(Excerpts from a dataset)
┌──

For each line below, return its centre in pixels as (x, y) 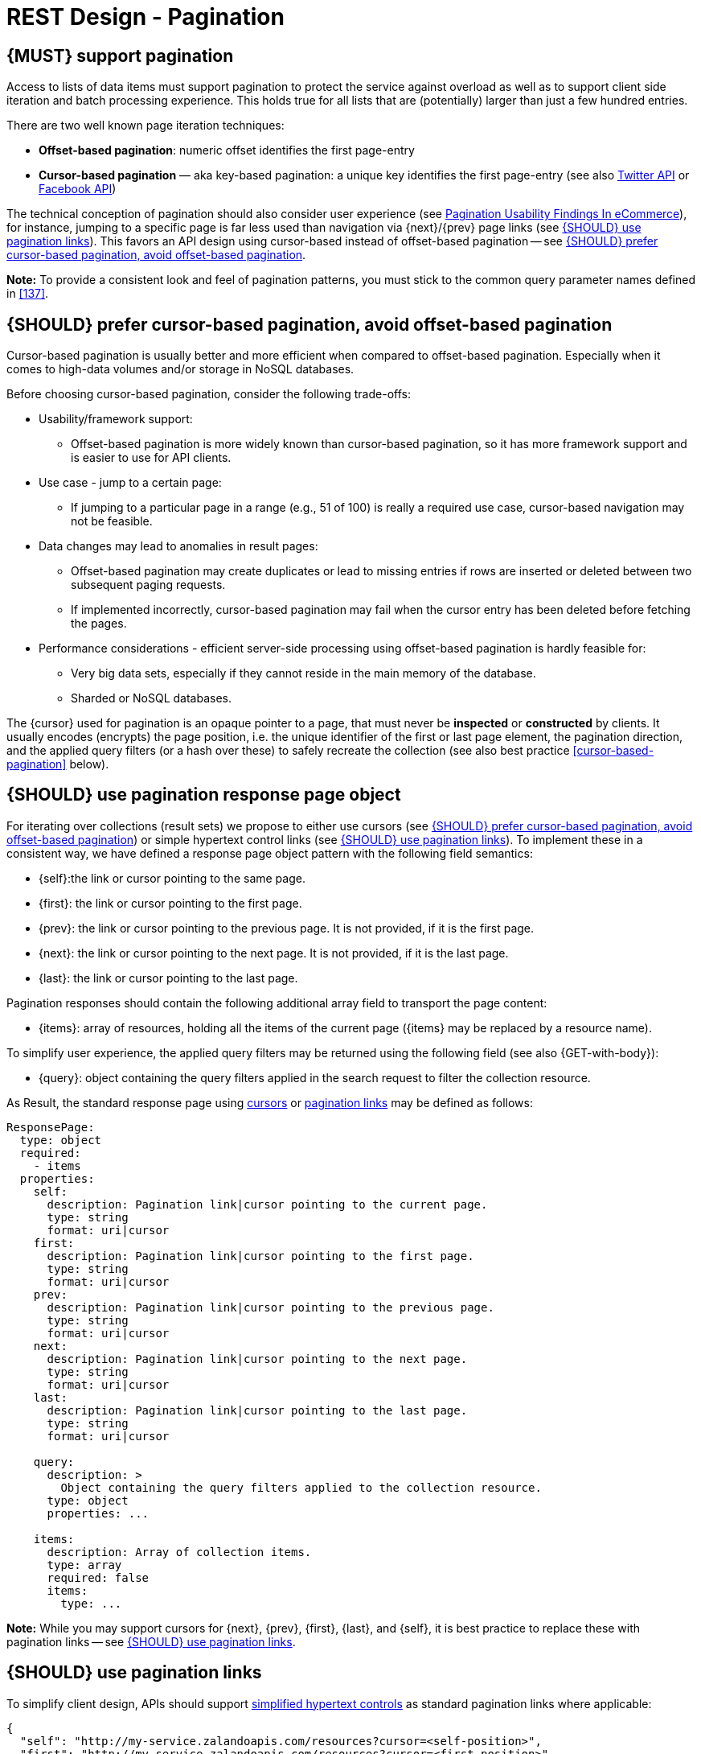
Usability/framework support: (116, 419)
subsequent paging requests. (148, 585)
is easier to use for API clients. (151, 458)
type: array (84, 1565)
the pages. (99, 624)
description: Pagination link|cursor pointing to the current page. (267, 1204)
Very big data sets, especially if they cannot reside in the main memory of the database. (303, 673)
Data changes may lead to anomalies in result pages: (178, 546)
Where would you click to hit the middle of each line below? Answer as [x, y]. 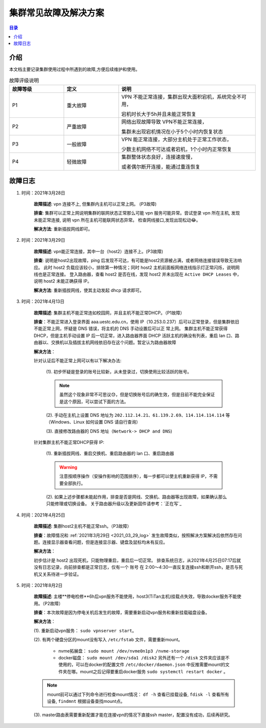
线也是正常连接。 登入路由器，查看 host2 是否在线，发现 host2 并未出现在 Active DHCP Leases [133, 274]
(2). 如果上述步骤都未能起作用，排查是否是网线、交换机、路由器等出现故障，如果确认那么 [136, 497]
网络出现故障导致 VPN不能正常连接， [164, 122]
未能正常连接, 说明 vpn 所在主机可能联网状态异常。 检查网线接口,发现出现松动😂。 [117, 220]
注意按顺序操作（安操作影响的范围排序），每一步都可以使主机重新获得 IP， [134, 476]
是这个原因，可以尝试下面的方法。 [94, 401]
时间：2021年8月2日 [42, 585]
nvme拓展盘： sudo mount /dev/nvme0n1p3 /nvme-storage [124, 651]
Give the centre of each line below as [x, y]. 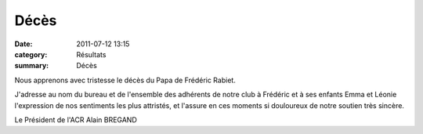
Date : [23, 44]
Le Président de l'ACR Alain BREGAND [76, 120]
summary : [32, 66]
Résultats [91, 54]
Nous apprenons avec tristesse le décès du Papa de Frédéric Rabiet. [125, 80]
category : [31, 54]
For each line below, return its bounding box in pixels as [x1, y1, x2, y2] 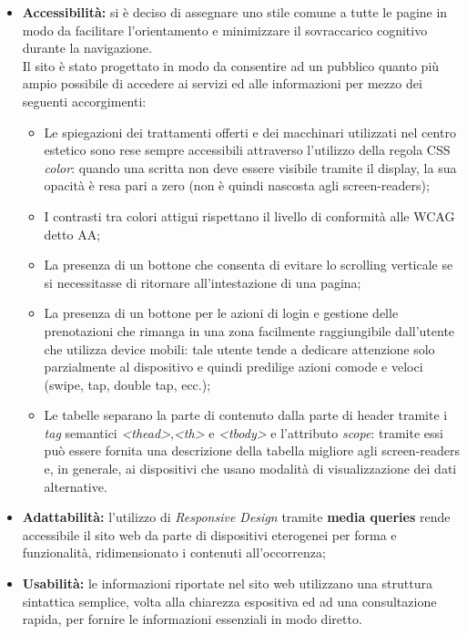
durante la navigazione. [22, 38, 152, 57]
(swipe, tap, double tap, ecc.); [44, 374, 211, 394]
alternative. [44, 476, 107, 496]
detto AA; [44, 224, 101, 243]
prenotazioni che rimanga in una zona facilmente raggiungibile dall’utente [44, 321, 455, 340]
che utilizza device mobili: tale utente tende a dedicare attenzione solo [44, 339, 435, 358]
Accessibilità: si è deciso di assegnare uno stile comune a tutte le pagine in [22, 3, 448, 21]
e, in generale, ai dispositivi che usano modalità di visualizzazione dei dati [44, 459, 457, 478]
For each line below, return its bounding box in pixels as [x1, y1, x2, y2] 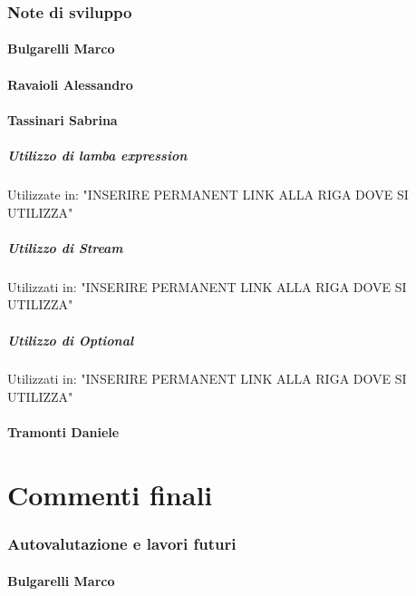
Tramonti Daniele [7, 423, 120, 442]
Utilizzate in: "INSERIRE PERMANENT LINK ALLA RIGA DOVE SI [7, 184, 409, 203]
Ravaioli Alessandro [7, 74, 133, 93]
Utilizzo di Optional [7, 330, 134, 349]
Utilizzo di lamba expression [7, 146, 188, 164]
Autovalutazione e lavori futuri [7, 532, 237, 555]
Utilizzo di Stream [7, 238, 123, 257]
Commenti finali [7, 476, 213, 513]
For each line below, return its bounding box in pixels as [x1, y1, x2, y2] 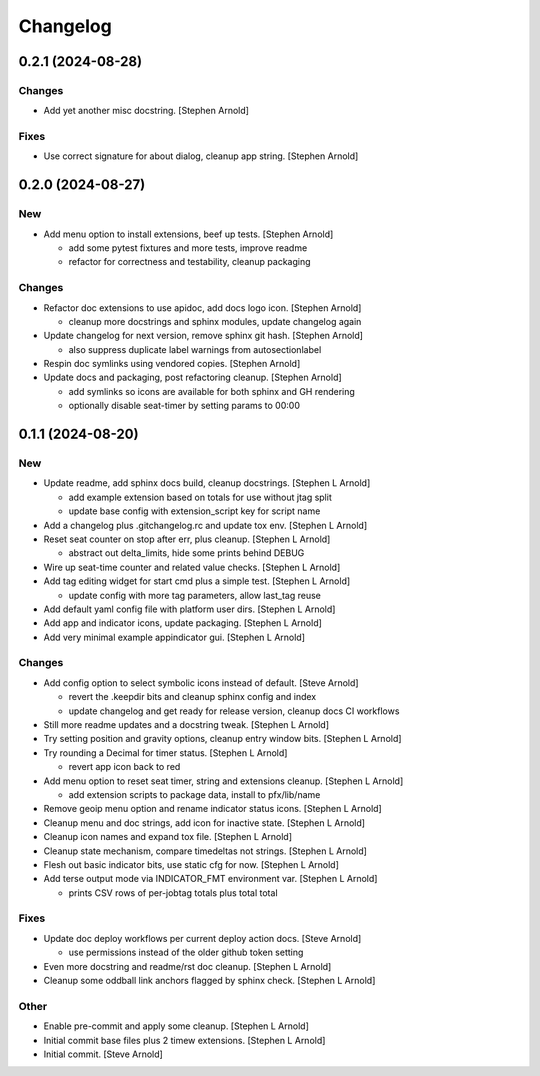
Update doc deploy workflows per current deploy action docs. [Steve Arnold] [43, 932, 362, 944]
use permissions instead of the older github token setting [68, 946, 304, 959]
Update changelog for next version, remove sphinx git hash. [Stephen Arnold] [43, 330, 364, 342]
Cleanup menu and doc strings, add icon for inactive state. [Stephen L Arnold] [43, 816, 365, 829]
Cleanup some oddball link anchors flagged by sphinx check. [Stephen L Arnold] [43, 975, 376, 987]
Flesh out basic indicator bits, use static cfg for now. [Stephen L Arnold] [43, 858, 340, 870]
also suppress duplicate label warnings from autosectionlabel [68, 343, 322, 355]
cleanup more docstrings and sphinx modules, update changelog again [68, 315, 362, 327]
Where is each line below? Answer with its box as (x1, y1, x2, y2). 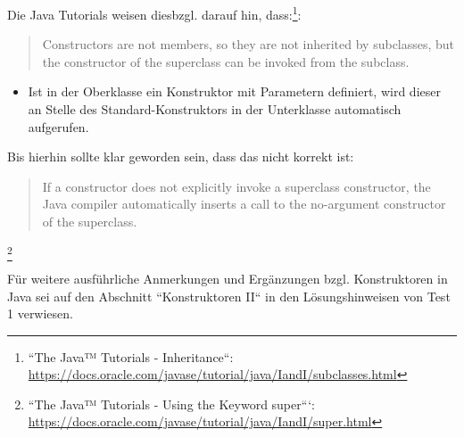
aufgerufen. (28, 117, 89, 136)
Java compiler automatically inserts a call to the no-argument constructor (42, 194, 446, 213)
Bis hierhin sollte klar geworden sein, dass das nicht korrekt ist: (7, 147, 354, 166)
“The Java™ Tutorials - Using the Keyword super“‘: (28, 394, 315, 413)
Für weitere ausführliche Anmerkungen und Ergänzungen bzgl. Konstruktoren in (7, 268, 448, 287)
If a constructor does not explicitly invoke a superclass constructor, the (42, 177, 431, 195)
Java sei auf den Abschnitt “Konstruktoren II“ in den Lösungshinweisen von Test (7, 286, 451, 305)
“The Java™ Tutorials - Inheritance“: (28, 347, 234, 366)
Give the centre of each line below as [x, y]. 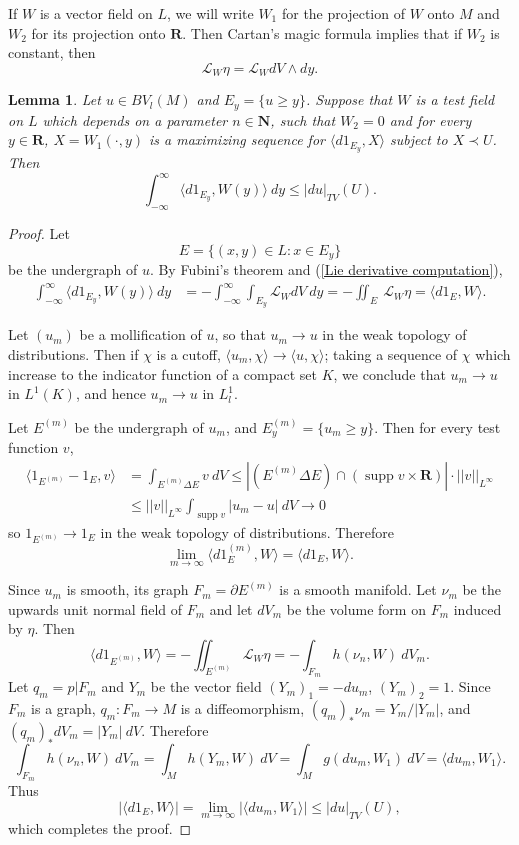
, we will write [210, 13]
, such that [303, 119]
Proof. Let [39, 233]
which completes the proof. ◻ [100, 828]
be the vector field [206, 686]
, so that [240, 334]
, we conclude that [389, 373]
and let [231, 608]
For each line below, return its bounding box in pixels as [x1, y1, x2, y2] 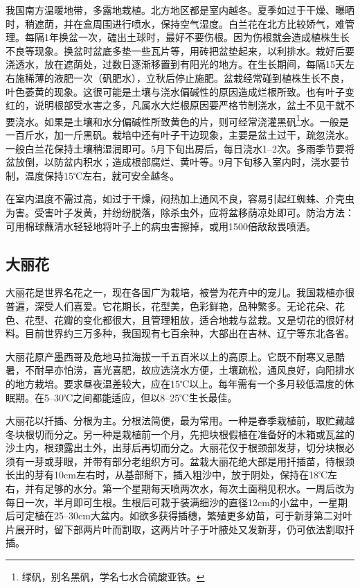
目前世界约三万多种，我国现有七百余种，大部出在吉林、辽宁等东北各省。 [24, 326, 354, 340]
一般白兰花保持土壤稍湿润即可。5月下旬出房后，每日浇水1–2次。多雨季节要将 [6, 141, 354, 155]
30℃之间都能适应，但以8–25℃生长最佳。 [53, 390, 237, 404]
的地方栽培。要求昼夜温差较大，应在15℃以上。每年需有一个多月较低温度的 [6, 376, 345, 390]
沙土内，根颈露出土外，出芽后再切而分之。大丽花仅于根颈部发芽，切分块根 [6, 440, 345, 455]
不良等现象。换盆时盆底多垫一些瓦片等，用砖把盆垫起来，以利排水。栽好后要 [6, 43, 354, 58]
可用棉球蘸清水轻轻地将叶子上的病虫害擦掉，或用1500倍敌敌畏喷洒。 [6, 218, 316, 233]
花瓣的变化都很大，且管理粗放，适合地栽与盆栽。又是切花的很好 [53, 312, 345, 327]
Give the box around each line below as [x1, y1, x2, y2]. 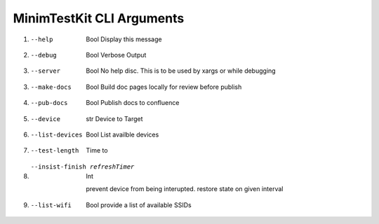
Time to [86, 146, 108, 155]
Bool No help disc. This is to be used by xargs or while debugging [86, 66, 277, 75]
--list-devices [30, 130, 84, 139]
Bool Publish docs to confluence [86, 99, 180, 107]
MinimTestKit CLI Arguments [13, 10, 185, 26]
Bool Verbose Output [86, 50, 147, 59]
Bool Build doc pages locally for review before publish [86, 83, 242, 91]
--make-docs [30, 83, 72, 91]
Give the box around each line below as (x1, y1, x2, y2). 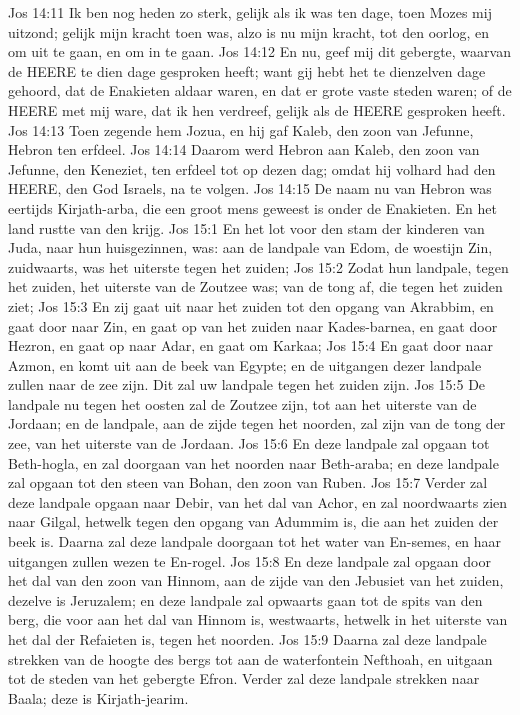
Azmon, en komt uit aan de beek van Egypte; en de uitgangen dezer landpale (8, 354, 482, 375)
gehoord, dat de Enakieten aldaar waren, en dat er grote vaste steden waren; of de (8, 80, 512, 101)
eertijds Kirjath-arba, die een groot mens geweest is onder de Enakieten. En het (8, 197, 497, 218)
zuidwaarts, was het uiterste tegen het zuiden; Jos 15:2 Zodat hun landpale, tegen (8, 256, 509, 277)
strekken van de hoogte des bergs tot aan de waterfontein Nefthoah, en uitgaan (8, 648, 493, 669)
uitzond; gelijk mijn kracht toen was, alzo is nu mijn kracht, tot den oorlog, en (8, 21, 489, 42)
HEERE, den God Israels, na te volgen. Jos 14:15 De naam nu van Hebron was (8, 178, 492, 199)
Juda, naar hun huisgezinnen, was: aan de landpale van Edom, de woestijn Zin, (8, 237, 493, 258)
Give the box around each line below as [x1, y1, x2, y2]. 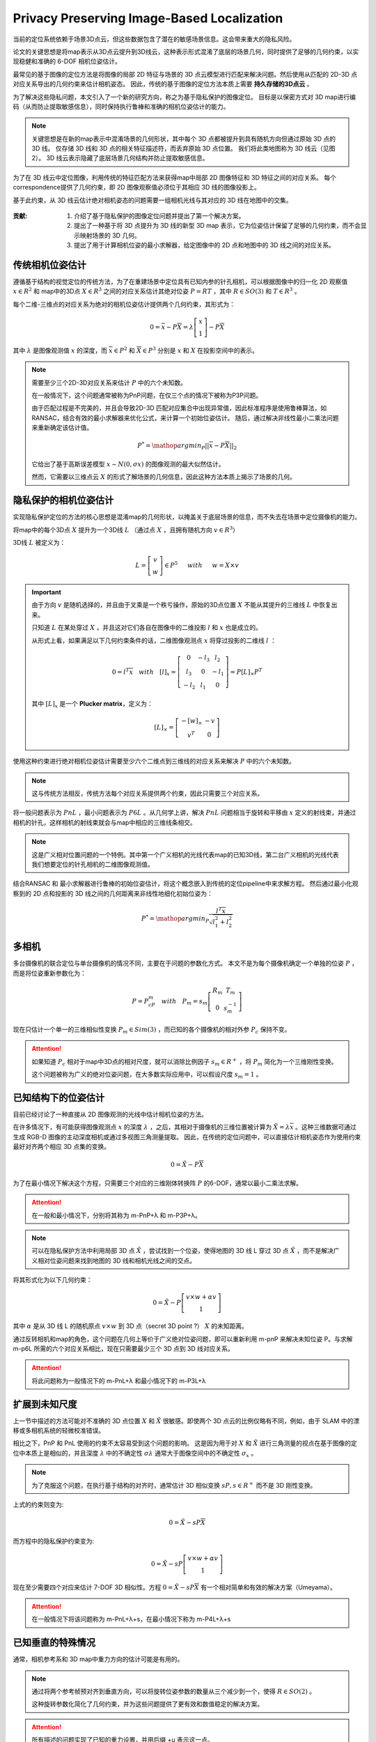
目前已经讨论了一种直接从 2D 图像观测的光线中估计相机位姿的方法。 [13, 1110, 208, 1118]
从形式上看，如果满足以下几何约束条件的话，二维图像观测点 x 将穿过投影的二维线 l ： [31, 636, 276, 645]
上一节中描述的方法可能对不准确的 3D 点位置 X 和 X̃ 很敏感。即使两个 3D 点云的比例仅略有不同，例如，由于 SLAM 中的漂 [13, 1417, 360, 1425]
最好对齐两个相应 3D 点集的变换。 [13, 1143, 111, 1151]
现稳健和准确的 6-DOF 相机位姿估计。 [13, 57, 122, 65]
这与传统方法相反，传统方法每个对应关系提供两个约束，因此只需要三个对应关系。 [31, 789, 264, 797]
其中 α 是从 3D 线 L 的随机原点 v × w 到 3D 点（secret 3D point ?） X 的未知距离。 [13, 1322, 249, 1330]
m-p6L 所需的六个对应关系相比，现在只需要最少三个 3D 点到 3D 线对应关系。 [13, 1344, 235, 1352]
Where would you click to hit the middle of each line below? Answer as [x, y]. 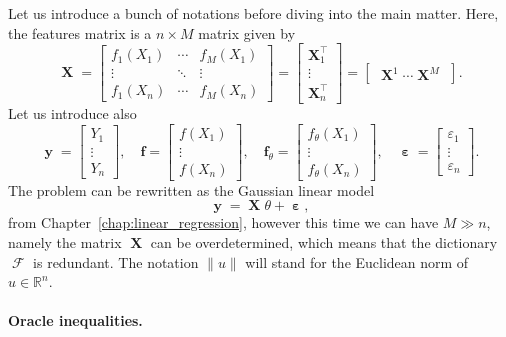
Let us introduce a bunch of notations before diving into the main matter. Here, [253, 13]
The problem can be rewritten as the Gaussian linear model [191, 189]
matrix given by [247, 32]
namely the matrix [65, 242]
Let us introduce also [72, 113]
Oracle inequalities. [75, 320]
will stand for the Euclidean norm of [357, 261]
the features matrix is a [80, 32]
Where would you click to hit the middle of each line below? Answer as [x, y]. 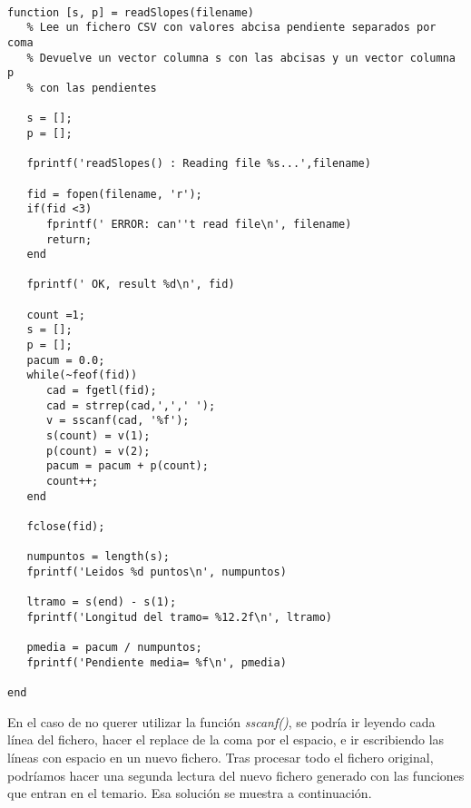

└──

Problem statement. Reproduce, exactly and with no pictures, the lines from the line containing "The problem can" through the closing line of the data above, keeping both ends.

Result of the task.
The problem can be rewritten as the Gaussian linear model [191, 189]
matrix given by [247, 32]
namely the matrix [65, 242]
Let us introduce also [72, 113]
Oracle inequalities. [75, 320]
will stand for the Euclidean norm of [357, 261]
the features matrix is a [80, 32]
Where would you click to hit the middle of each line below? Answer as [x, y]. 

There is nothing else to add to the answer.